# why are note 2 roms so unstable?



## monkey allen (Sep 8, 2011)

Ive had about 6 android devices. Starting with the droid eris. Every device has its ups and downs. Finally i got a note 2 and knew it would be the fastest device ive owned. Last phone was the bionic. 
So far ive seen that every rom I flash has a massive set back. No gps no bluetooth no this no that. I ended up using a stock rom (jelly beans) and for some reason it makes my music cut out out every so often. Tried everything now im looking to switch roms.

Why are note 2 roms so buggy? They are worse than any device ive had. Great phone but it never works correcty.
Does anyone have a rom that isnt garbage or require a list of fixes that require as much time as rooting did?

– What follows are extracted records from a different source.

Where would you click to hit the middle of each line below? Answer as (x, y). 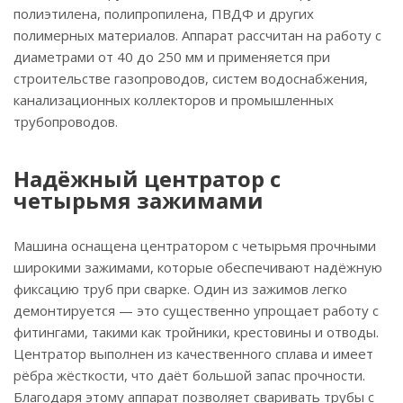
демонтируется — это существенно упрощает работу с (196, 310)
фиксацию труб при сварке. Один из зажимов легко (180, 289)
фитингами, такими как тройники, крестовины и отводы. (196, 332)
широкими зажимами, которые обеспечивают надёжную (198, 267)
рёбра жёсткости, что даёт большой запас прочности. (189, 375)
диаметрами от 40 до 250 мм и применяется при (172, 57)
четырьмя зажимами (139, 200)
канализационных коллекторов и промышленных (174, 100)
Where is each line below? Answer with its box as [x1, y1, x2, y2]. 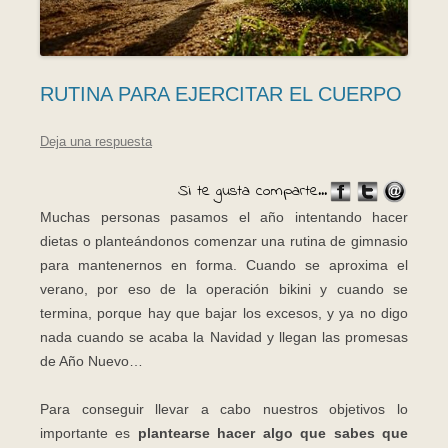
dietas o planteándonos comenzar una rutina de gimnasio [40, 233, 408, 250]
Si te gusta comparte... [178, 178, 327, 203]
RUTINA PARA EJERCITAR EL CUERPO [40, 82, 402, 105]
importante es [40, 425, 138, 442]
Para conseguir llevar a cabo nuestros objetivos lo [40, 401, 408, 418]
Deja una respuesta [40, 133, 152, 149]
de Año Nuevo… [40, 353, 143, 370]
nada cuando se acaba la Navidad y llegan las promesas [40, 329, 408, 346]
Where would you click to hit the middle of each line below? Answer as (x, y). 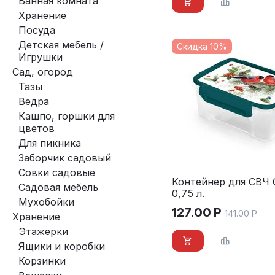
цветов (37, 128)
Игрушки (41, 57)
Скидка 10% (202, 47)
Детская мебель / (61, 45)
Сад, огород (43, 72)
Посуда (37, 30)
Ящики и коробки (62, 246)
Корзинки (42, 261)
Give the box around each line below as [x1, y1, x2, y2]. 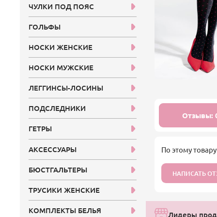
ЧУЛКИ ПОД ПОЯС [29, 1, 94, 11]
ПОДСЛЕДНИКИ [29, 103, 86, 113]
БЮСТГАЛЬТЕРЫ [29, 164, 88, 174]
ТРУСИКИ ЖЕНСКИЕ [29, 185, 100, 195]
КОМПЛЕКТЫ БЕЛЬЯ [29, 205, 102, 215]
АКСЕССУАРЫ [29, 144, 77, 154]
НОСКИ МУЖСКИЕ [29, 62, 94, 73]
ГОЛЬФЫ [29, 21, 61, 31]
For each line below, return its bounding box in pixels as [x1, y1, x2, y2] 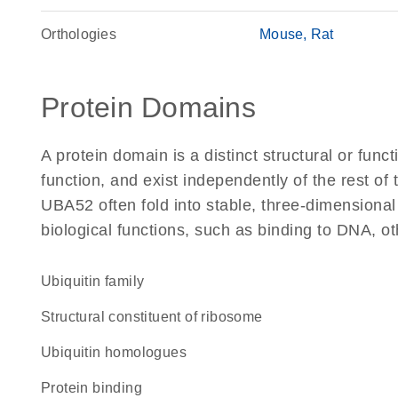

Please do not respond with the usual " works fine for me bro" like usual.


----------



## poontab (Jun 7, 2011)

Maybe stick with a 4.2.x or touchwiz ROM if stability is your main concern. Only bug I have with 4.3 is the aosp browser runs like garbage so... it works fine for me bro.


----------



## yarly (Jun 22, 2011)

Avoid running versions of Android past what is officially supported through carrier updates.


----------



## akellar (Jun 11, 2011)

Works fine for me bro

Sent from my SCH-I605 using RootzWiki mobile app


----------



## rhaneyjr (Feb 4, 2013)

I really don't know where you are coming from our what roms you've ran but I'm running nothing but 4.3 customs. I'm not gonna let att box in capabilities. I've go no issues. Sure a few minor bugs here and there but instability has never been an issue

Sent from my SAMSUNG-SGH-I317 using Xparent Cyan Tapatalk 2


----------



## jeckel51 (Dec 11, 2011)

Never had any issues. Running beans rom 20. Love this phone

Sent from a Rooted Soup can and string


----------